S23 was developed by GTx, Inc. (the Dalton/Miller group at the University of Tennessee) as a nonsteroidal aryl-propanamide androgen receptor ligand, investigated chiefly as a candidate male hormonal contraceptive rather than as a muscle-building drug. The key rodent work was published by Jones and colleagues in Endocrinology in 2009, building on earlier medicinal-chemistry characterization of this metabolically stable SARM class (Marhefka et al., J Med Chem, 2004). It later appeared as a "designer drug" in the research-chemical and bodybuilding markets.

S23 is a synthetic selective androgen receptor modulator (SARM) — explicitly not a peptide — that binds the androgen receptor and acts as a tissue-selective agonist, aiming for anabolic effects in muscle and bone with relatively less prostate/seminal activity. It was designed as a male contraceptive candidate, and the only solid evidence for it comes from rats. Despite vendor and biohacking marketing as a potent recomposition compound, there are no published controlled human trials of S23 for any purpose.

What it is

S23 (also called “Mastorin”; CAS 1010396-29-8; formula C18H13ClF4N2O3) is a small synthetic molecule, a nonsteroidal aryl-propanamide androgen receptor ligand. As a SARM, it binds the androgen receptor and acts as a tissue-selective agonist. Like other AR agonists, it suppresses the hypothalamic–pituitary–gonadal axis (lowering LH and FSH) — the mechanism behind both its intended contraceptive effect and its endocrine side effects. It was developed by GTx, Inc. as a candidate male hormonal contraceptive, not as a muscle drug.

The claims

Research-chemical vendors and bodybuilding/biohacking circles market S23 as a potent “lean mass / strength / recomp” SARM. These claims are marketing and anecdote, not clinical findings. Vendor sites typically carry a “not for human consumption / research use only” disclaimer while the product is nonetheless purchased for personal use.

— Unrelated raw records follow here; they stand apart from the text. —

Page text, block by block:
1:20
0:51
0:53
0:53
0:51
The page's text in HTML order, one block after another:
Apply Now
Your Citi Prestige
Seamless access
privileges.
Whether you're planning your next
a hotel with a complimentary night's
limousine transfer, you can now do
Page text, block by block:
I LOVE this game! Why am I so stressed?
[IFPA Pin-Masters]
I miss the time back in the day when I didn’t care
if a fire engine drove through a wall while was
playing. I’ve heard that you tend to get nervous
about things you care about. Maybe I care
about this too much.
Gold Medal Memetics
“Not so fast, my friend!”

What the evidence actually shows

Evidence on S23 is preclinical only (rodent); there are no published controlled human trials for any indication.

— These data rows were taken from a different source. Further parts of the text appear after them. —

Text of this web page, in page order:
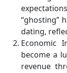
“ghosting”
dating,
Economic
become a
revenue
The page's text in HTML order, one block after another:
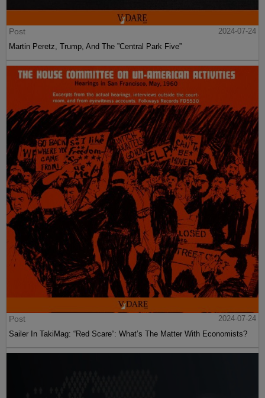
Post
2024-07-24
Martin Peretz, Trump, And The ”Central Park Five”
Post
2024-07-24
Sailer In TakiMag: “Red Scare“: What’s The Matter With Economists?
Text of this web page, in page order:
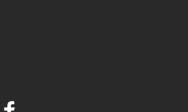
Facebook
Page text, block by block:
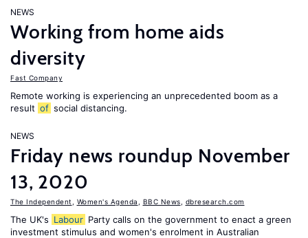
NEWS
Working from home aids
diversity
Fast Company
Remote working is experiencing an unprecedented boom as a
result of social distancing.
NEWS
Friday news roundup November
13, 2020
The Independent Women's Agenda BBC News dbresearch.com
The UK's Labour Party calls on the government to enact a green
investment stimulus and women's enrolment in Australian

The key primary study (Jones A, Chen J, Hwang DJ, Miller DD, Dalton JT. Endocrinology. 2009;150(1):385–395) found that in male rats, S23 produced dose-dependent suppression of spermatogenesis — “four of six animals showed no sperm in the testis.” Combined with low-dose estradiol benzoate it produced azoospermia in most animals and zero pregnancies in mating trials. Crucially, the infertility was fully reversible — a 100% pregnancy rate returned after about 100 days of recovery off-drug — which is why S23 was studied as a contraceptive. An earlier paper (Marhefka CA, Gao W, Chung K, et al. J Med Chem. 2004;47(4):993–998) characterized this class of metabolically stable SARMs.

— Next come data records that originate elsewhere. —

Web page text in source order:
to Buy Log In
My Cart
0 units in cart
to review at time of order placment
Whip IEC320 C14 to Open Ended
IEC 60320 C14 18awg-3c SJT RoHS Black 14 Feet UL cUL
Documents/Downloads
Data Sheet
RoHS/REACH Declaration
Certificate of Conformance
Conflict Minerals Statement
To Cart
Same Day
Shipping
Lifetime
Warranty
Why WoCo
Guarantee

Bottom line on evidence: the claimed bodybuilding benefits in humans are unproven; the only robust data are rodent reproductive and endocrine studies.

Legal and regulatory status

FDA: SARMs are not approved drugs and are not lawful dietary-supplement ingredients. The FDA classifies SARM-containing bodybuilding products as unapproved, misbranded drugs and warns of risk of heart attack, stroke, and serious liver damage. The FDA issued warning letters to Infantry Labs (Oct 23, 2017), IronMagLabs (Oct 22, 2017), and Panther Sports Nutrition (Oct 23, 2017), plus a consumer advisory aimed at teens and young adults.

DEA scheduling: SARMs as a class are not currently federal controlled substances. S23 has been encountered as a designer drug (by 2020). The SARMs Control Act (S.2742, 2018; S.2895, 2019; and later reintroductions) sought to place SARMs in Schedule III, but no version has been enacted into law as of mid-2026 — treat federal scheduling as proposed, not law.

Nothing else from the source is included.